See the following for more info on the VCAT:

[http://www.nist.gov/director/vcat/index.cfm](http://www.nist.gov/director/vcat/index.cfm)

------
kzrdude
Thanks to Snowden & Greenwald!

------
JoachimS
I've gotten a response from Walter Fumy on the ISO stance on Dual_EC_DRBG:

"Regarding Dual_EC_DRBG, SC 27 / WG 2 resolved at its April 2014 meetings in
Hong Kong to issue a corrigendum to ISO/ IEC 18031:2011 with the effect of
removing the Dual_EC_DRBG scheme from the standard. Processing the corrigendum
takes some time but should be completed by the end of 2014.

In parallel, SC 27 Standing Document SD 12 "Assessment of cryptographic
algorithms and key lengths" will be updated to include appropriate advice
regarding Dual_EC_DRBG. This should happen by the end of the month."

------
JoachimS
I found a presentation (pdf) from a ISO/IEC meering late 2013 by Walter Fumy
regarding crypto with details on Dual_EC_DRBG and recommendations to ISO.
(I've also submitted this to HN, don't know if that is ok, but I find thing
preso pretty interesting.)

[http://jtc1info.org/wp-content/uploads/2014/02/ISO-
IECJTC1_N...](http://jtc1info.org/wp-content/uploads/2014/02/ISO-
IECJTC1_N11866_R_SC_27_Chairman_s_Presentation_to_.pdf)

------
JoachimS
So now we wait for the reaction from ISO and ANSI.
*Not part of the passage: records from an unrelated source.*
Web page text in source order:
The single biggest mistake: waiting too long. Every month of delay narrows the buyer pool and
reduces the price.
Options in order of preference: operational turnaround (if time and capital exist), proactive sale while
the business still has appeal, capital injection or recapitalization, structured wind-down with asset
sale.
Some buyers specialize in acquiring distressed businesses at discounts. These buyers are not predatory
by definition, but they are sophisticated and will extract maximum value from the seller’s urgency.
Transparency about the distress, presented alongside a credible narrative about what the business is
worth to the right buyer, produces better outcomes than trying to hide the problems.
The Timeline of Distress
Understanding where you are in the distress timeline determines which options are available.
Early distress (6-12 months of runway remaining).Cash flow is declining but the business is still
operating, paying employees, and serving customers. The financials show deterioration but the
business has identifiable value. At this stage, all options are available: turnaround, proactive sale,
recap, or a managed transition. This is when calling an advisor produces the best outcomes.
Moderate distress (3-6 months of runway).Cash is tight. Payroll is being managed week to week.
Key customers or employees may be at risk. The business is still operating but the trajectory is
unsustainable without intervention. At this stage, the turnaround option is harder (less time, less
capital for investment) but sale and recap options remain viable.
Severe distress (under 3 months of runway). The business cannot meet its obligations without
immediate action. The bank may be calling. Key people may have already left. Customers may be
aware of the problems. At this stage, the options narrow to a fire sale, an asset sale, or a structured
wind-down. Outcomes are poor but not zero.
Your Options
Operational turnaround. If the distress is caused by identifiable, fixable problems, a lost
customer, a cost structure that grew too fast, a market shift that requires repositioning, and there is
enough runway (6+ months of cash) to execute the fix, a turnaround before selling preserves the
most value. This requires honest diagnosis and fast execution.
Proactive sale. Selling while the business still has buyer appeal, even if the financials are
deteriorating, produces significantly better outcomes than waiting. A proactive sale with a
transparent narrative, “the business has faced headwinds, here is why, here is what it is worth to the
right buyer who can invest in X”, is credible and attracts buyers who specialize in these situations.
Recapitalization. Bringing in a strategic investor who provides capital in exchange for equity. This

I have yet to see any reaction from either organisations regarding the
standards ANSI X9.82, Part 3 and ISO/IEC 18031:2005 both of which includes
Dual_EC_DRBG.

NIST rightfully gets a lot of blame and shame for not reacting to Dual_EC_DRBG
in a timely manner. But ANSI and ISO standardized Dual_EC_DRBG before NIST and
AFAIK has been very numb (and deaf and blind) the whole time. Would love to be
proven wrong.

------
peterkelly
I wish they'd also remove the NSA

------
leccine
Long waited decision.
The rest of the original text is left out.